Realizar actividad física en las tres primeras décadas de vida retrasa la aparición de osteoporosis; especialmente entre los 10 y 15 años de edad se pueden depositar en los huesos el 35% del mineral óseo total. Pero no cualquier actividad física será igual de eficaz para mejorar la densidad mineral ósea; las cargas de impacto (correr, saltar, apoyos y todo tipo de aterrizaje que soportan el peso corporal, en los cuales se multiplica su peso entre 3 a 10 veces) y los entrenamientos con sobrecarga son los indicados para lograr una buena estructura ósea. Las cargas activas (pedalear o nadar) no son las mejores para el fortalecimiento de los huesos; por lo tanto habría que dedicarles menos tiempo, por lo menos en esta etapa.

Tratar de evitar las bebidas cola por ser perjudiciales para la densidad ósea al aumentar la excreción del calcio debido al PH bajo y a la gran cantidad de fósforo que contienen.

En definitiva los niños pueden y deben trabajar con pesas, pero esta actividad debe estar a cargo de un docente competente. Bien dirigida, está demostrado que es una de las actividades físicas con menor incidencia de lesiones (mucho menos que los perjuicios que se producen en fútbol o rugby, por ejemplo).

Para disminuir el riesgo de lesiones en el trabajo de gimnasio, un profesor debería tener a cargo, como máximo, entre 8 y 10 niños. Esta cantidad hará posible que pueda observar y corregir a todos.

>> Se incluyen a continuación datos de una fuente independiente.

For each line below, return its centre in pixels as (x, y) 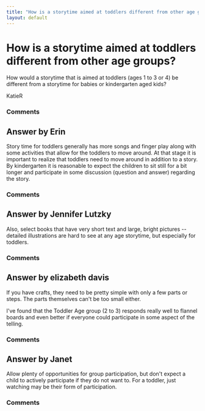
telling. (15, 324)
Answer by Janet (39, 359)
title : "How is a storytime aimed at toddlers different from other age (101, 12)
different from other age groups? (91, 61)
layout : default (27, 18)
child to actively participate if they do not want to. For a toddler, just (91, 380)
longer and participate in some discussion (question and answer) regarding (101, 172)
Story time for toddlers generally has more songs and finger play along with (101, 147)
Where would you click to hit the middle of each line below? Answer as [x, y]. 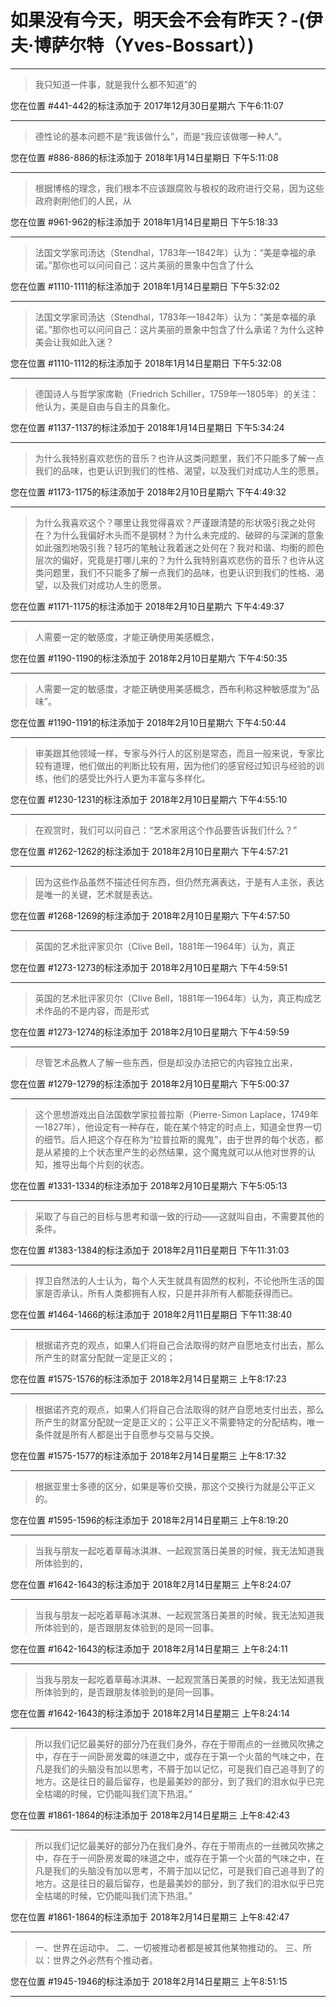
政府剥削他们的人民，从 [83, 200]
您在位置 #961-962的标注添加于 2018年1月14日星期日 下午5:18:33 [144, 222]
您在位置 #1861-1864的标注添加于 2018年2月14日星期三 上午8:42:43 [150, 1815]
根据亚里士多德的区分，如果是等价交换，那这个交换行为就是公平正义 [175, 1486]
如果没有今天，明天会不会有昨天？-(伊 [166, 20]
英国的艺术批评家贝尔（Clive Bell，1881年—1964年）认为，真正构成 [173, 998]
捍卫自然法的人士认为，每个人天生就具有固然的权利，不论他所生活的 [175, 1280]
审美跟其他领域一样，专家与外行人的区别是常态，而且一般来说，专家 [175, 753]
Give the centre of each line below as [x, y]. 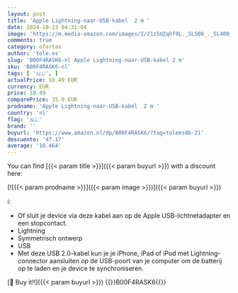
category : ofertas [34, 47]
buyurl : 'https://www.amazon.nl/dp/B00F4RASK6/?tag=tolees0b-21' [106, 133]
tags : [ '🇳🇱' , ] [33, 73]
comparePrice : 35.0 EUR [42, 100]
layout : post [27, 14]
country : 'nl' [28, 113]
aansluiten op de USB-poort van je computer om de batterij [136, 261]
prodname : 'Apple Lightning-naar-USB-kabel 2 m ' [84, 106]
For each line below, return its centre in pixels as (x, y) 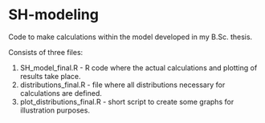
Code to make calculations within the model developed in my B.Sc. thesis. (130, 37)
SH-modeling (53, 15)
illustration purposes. (55, 110)
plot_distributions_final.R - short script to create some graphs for (127, 101)
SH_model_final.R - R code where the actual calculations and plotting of (139, 67)
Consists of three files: (46, 52)
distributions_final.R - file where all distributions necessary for (122, 85)
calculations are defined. (61, 93)
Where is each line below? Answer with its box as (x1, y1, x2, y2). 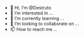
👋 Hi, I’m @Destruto (10, 5, 52, 10)
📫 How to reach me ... (10, 26, 58, 32)
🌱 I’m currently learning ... (10, 15, 65, 21)
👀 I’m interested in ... (10, 10, 53, 16)
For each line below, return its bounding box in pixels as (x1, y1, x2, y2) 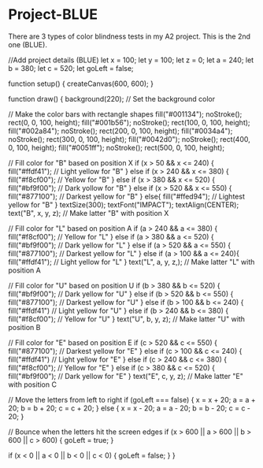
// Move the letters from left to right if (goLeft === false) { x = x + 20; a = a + (8, 395, 256, 404)
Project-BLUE (8, 6, 98, 24)
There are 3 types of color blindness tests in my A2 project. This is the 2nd (8, 32, 250, 41)
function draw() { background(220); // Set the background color (8, 94, 215, 103)
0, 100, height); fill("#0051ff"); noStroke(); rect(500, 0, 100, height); (8, 143, 225, 152)
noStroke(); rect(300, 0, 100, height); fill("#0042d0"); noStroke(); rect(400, (8, 134, 250, 143)
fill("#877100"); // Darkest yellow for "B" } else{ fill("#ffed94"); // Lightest (8, 191, 246, 201)
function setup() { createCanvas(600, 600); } (8, 79, 154, 88)
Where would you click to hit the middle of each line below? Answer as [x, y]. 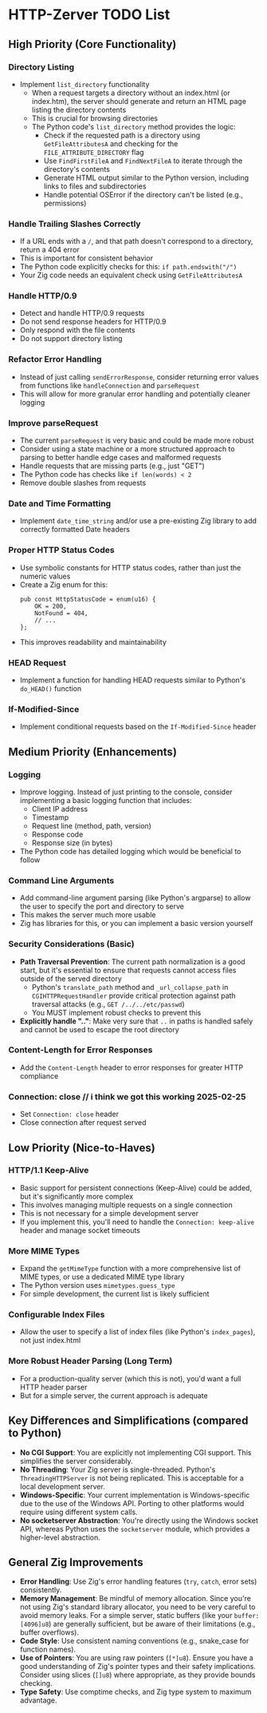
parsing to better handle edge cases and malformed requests [120, 458]
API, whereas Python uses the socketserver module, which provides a [135, 1528]
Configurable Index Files [57, 1314]
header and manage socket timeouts [80, 1230]
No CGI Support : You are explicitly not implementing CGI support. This [135, 1453]
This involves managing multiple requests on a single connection [126, 1205]
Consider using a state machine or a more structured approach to [127, 449]
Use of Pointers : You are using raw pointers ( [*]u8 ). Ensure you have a [136, 1658]
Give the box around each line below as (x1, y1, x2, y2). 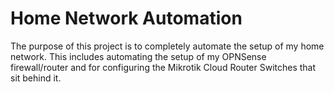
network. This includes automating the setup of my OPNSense (10, 50, 267, 62)
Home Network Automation (10, 7, 243, 30)
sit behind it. (10, 72, 62, 84)
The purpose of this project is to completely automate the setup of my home (10, 40, 325, 52)
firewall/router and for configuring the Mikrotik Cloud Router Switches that (10, 61, 317, 73)
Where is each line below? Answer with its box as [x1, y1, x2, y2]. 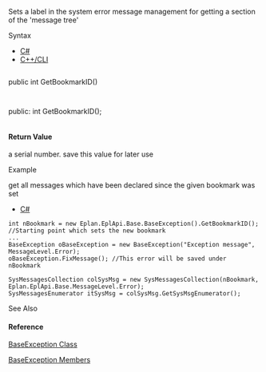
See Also [8, 303, 38, 314]
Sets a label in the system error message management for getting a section [8, 7, 256, 16]
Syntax [8, 31, 32, 40]
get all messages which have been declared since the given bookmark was [8, 180, 256, 190]
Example [8, 165, 38, 175]
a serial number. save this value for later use [8, 149, 154, 159]
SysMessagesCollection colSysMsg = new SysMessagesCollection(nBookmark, [8, 275, 260, 284]
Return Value [8, 132, 53, 141]
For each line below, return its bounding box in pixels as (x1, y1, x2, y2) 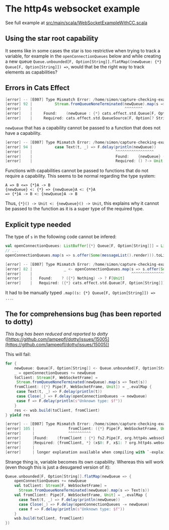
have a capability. (5, 130, 42, 136)
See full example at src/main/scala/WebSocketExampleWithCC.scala (5, 20, 147, 26)
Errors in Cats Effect (5, 84, 70, 92)
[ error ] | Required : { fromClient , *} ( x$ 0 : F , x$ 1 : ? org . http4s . (5, 440, 154, 445)
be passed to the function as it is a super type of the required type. (5, 206, 144, 212)
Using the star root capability (5, 34, 99, 43)
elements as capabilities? (5, 69, 58, 75)
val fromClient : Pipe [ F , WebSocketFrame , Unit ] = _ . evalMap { (14, 493, 147, 498)
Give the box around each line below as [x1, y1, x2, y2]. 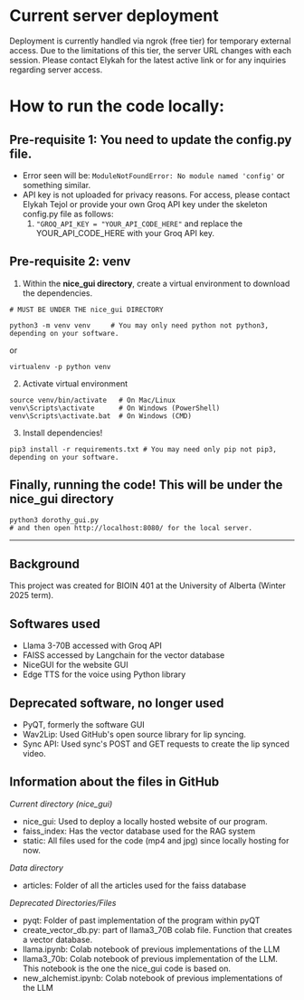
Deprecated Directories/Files [9, 897, 117, 908]
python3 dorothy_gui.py [9, 515, 100, 525]
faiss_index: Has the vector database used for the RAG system [22, 825, 256, 836]
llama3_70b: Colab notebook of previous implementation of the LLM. [22, 953, 279, 964]
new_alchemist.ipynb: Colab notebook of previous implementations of [22, 972, 283, 983]
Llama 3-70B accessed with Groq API [22, 640, 163, 652]
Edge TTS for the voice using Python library [22, 669, 186, 680]
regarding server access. [9, 64, 103, 75]
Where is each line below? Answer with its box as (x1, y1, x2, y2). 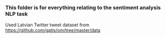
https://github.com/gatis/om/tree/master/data (5, 27, 101, 33)
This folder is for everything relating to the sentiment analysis (5, 4, 161, 11)
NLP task (5, 10, 28, 17)
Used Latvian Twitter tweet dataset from (5, 22, 90, 28)
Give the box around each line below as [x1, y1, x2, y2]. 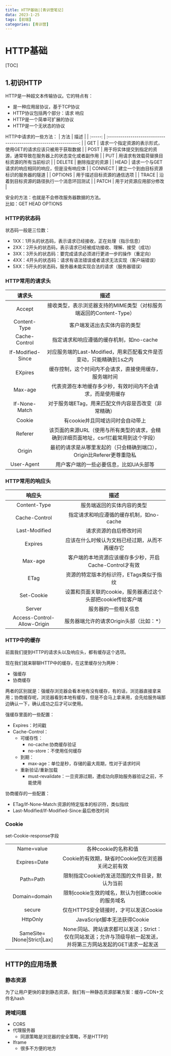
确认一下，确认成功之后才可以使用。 [9, 701, 85, 707]
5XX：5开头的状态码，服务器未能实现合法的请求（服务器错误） [12, 263, 145, 270]
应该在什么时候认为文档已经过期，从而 [65, 537, 158, 544]
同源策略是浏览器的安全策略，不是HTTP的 [20, 1034, 108, 1040]
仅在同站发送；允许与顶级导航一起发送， [64, 933, 161, 940]
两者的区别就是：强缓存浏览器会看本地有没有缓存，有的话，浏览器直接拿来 [5, 688, 161, 694]
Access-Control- [12, 614, 55, 621]
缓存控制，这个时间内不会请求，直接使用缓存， [49, 365, 161, 372]
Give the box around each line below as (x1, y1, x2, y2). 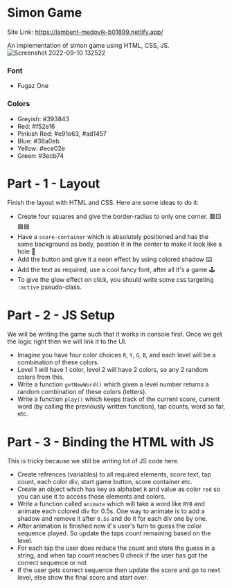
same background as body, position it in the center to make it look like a (17, 240, 222, 249)
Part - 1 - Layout (7, 175, 100, 191)
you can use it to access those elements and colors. (17, 492, 166, 501)
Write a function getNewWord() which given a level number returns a (17, 380, 209, 389)
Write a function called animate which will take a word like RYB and (17, 500, 206, 508)
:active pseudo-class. (17, 283, 82, 292)
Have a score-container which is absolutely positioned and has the (17, 233, 209, 241)
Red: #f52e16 (17, 122, 55, 130)
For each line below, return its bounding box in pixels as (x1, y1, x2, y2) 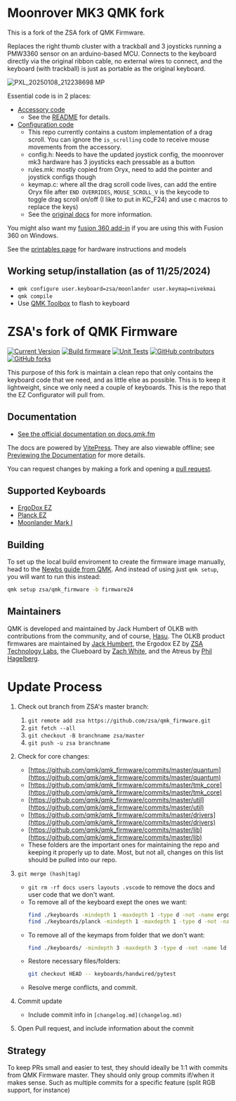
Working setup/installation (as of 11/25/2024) (7, 266, 211, 278)
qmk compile (17, 292, 53, 300)
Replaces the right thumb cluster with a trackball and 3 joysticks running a (7, 42, 222, 50)
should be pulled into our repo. (27, 855, 117, 864)
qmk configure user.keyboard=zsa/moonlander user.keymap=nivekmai (17, 285, 216, 292)
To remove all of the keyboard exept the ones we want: (27, 897, 188, 906)
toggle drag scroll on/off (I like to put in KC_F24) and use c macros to (27, 195, 228, 204)
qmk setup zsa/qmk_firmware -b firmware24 (7, 586, 133, 593)
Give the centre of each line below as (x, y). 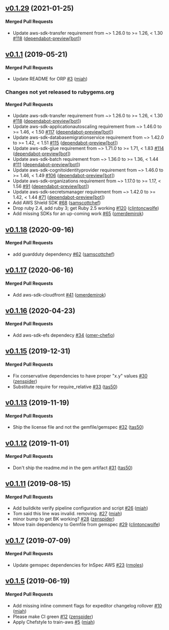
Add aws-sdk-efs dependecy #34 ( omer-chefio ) (64, 335)
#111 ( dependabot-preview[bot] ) (46, 165)
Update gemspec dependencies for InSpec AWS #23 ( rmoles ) (78, 565)
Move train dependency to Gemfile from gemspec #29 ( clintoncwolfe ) (86, 524)
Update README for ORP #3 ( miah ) (50, 79)
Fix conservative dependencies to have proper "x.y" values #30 (80, 375)
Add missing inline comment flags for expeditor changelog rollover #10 (87, 605)
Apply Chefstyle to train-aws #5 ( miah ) (54, 622)
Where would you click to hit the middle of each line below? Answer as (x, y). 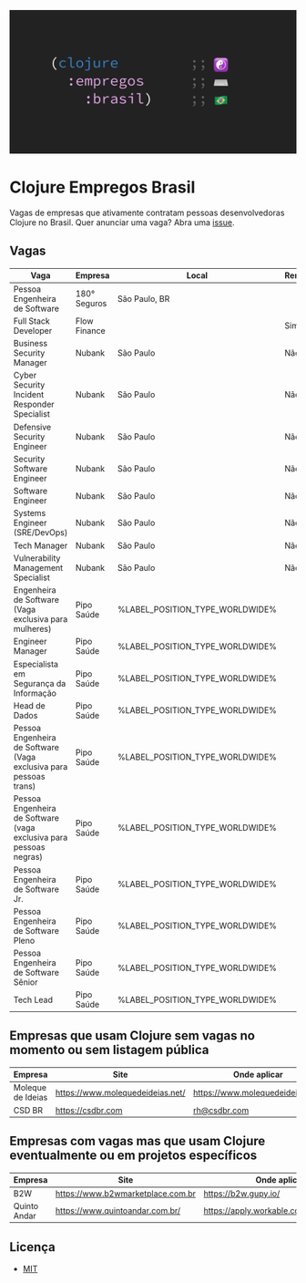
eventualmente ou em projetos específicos (133, 1156)
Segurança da (40, 683)
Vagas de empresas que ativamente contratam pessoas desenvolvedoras (147, 212)
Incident (29, 395)
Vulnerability (37, 558)
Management (38, 567)
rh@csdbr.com (221, 1110)
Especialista (36, 664)
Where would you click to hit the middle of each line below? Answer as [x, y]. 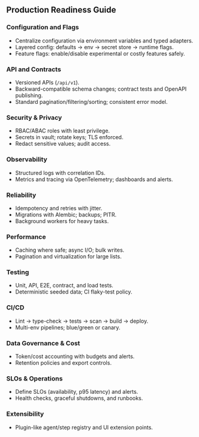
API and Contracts [34, 69]
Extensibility [25, 414]
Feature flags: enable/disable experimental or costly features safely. [100, 53]
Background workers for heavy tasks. [62, 221]
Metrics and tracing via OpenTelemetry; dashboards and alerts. [94, 179]
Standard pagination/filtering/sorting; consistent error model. [91, 102]
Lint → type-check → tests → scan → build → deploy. [82, 321]
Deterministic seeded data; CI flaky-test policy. [73, 292]

A estas edades es suficiente una frecuencia de 2-3 estímulos semanales, realizando 1-3 series de 6-15 repeticiones por grupo muscular con tensiones concéntricas (no el método concéntrico puro) y recorrido articular completo (para no producir acortamientos y pérdida de potencia) de intensidades medias a bajas (70% de la capacidad máxima individual o menos). No se toma el test de fuerza máxima, podemos realizar una prueba en la cual pueda hacer un número relativamente alto de repeticiones (para no exponerlo a cargas elevadas) al punto de falla y utilizar alguna fórmula de predicción de la fuerza máxima, como por ejemplo, la fórmula de Epley (0,033 x kilos levantados x repeticiones realizadas) + kilos levantados.

Es bastante común el empleo del peso corporal en rechazo a las pesas. En muchas ocasiones el propio peso corporal puede ser una carga máxima e incluso exceder; en efecto, cuando un niño no puede realizar siquiera una repetición de extensiones o flexiones de brazos o sólo es capaz de hacer unas pocas, estaríamos ante esfuerzos totalmente opuestos a las cargas con las cuales debería trabajar un niño a esta edad; para que pueda realizar el ejercicio con mayor facilidad habría que introducir algunas modificaciones. Con esto no queremos desterrar, ni mucho menos, el trabajo con el propio peso corporal, que tiene la gran ventaja de ser práctico para dosificar con un número determinado de repeticiones y ejercicios que pueden ser ejecutados en cualquier lugar sin la necesidad de elementos. Pero la desventaja radica en la dosificación de la intensidad.